Ahora mismo, el pasillo de productos de limpieza brilla más que todos los demás. O tal vez sea porque es la única sección donde las luces no parpadean. Un poco irónico. ¿Una señal?

Lo ignora y pasa de largo. Tiene suficiente lejía en casa todavía.

En el siguiente pasillo, agarra la caja de galletas con chispas. Supone que a todos los niños les gusta esta marca.

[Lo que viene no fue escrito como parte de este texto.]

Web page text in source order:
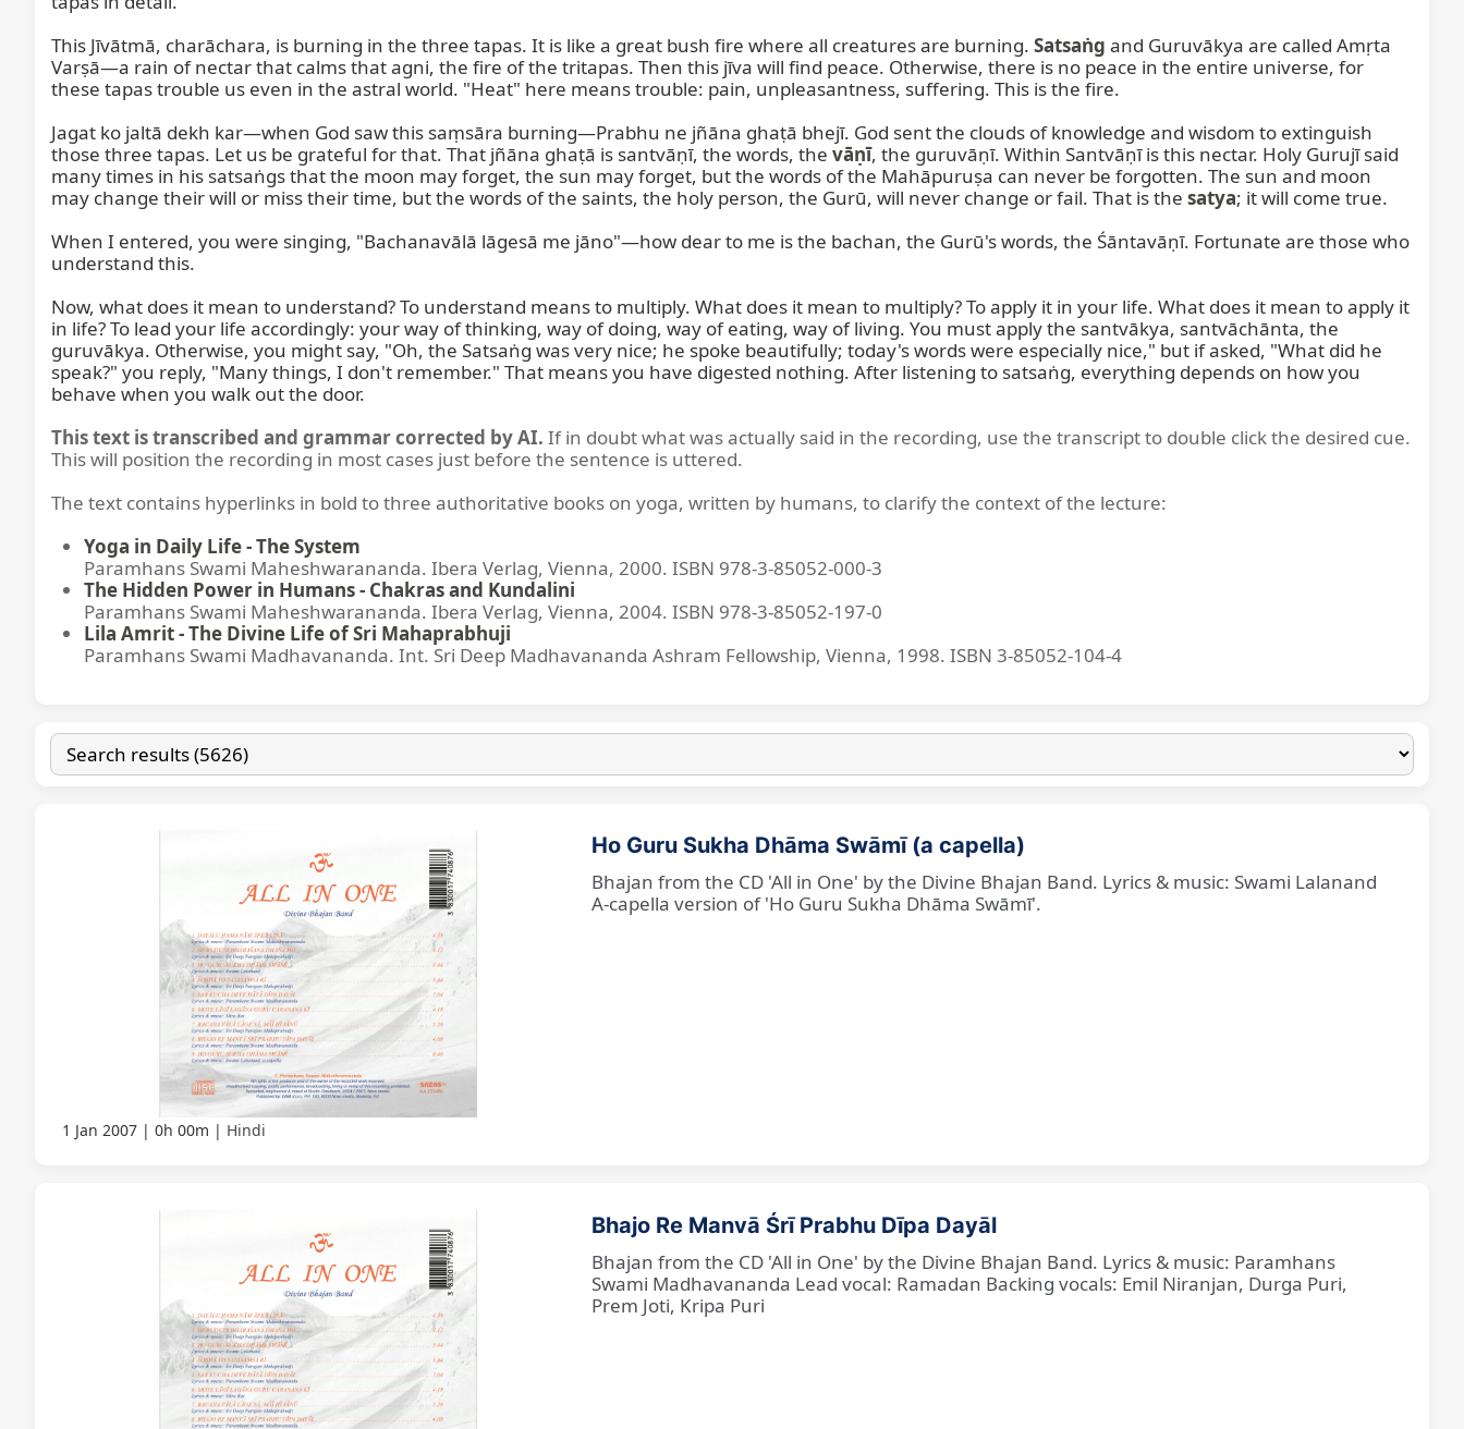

Él podría hornear mejores, piensa para sí mismo al pagar en la caja, donde un cajero de aspecto sombrío y con el pelo pintado en blanco sólo se queja mientras teclea en su teléfono y le da más cambio del que debería. Joonghyuk no lo menciona y se va de allí sin decir nada más.


Cuando llega a casa, se encuentra con la puerta del baño abierta. Y el chico no está allí. Ni en la cocina. Ni en el comedor. Ni en la sala, donde hay gotas de sangre pintando la alfombra, y otro rastro sobre el alféizar. Piensa limpiar eso más tarde.

Cuando deja las bolsas de compra sobre el mostrador de la cocina, suspira. Se pregunta si acaso dejó entrar a un pequeño ladrón, aunque no es que le importe mucho si se llevan sus cosas. No está apegado a nada material, cree que nunca lo ha estado. Tal vez por eso el fin del mundo no le afecta tanto como a las personas fuera de su departamento.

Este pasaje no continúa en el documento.